Taking Back the ID

Fake tax refunds, business license scams and risky AI platforms

What makes fraudsters see dollar signs in their eyes? Personally identifiable information. Here are schemes designed to squeeze PII from victims via web links, the mail and insecure AI platforms.

Donald Jones received an email, supposedly from the U.S. Internal Revenue Service (IRS), that said he should expect a tax refund, but he first would have to complete a form and submit it. He clicked on a link in the message and complied with the request. Later that month, Jones’ bank told him that his checks were bouncing because he had a zero balance in his account. Luckily, the bank restored his funds, and he immediately changed his account number to help prevent any future losses.

This case is fictional, but it represents a real scam. According to the U.S. Federal Trade Commission (FTC), fraudsters are again using email and text messages to impersonate the IRS — complete with the IRS logo — to steal personally identifiable information (PII) and use it for nefarious purposes.
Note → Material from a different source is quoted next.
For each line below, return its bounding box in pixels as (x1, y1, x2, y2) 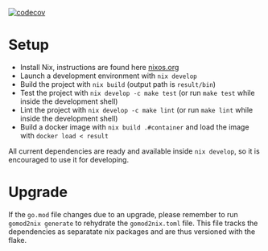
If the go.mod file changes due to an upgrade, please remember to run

The fraudulent message says you have a refund of $650 because you overpaid $1,000 on your 2023 tax return. “We applied for all or part of your … overpayment … to the amount you owe for other tax years. As a result, you are due a refund of $650.00.” You’re then instructed to click on the link, “Check Your Refund,” to check on your “tax refund e-statement” or fill out a document. Don’t do it because the fraudster will steal your identity or load malware onto your computer or smartphone. In either case, your PII will be compromised.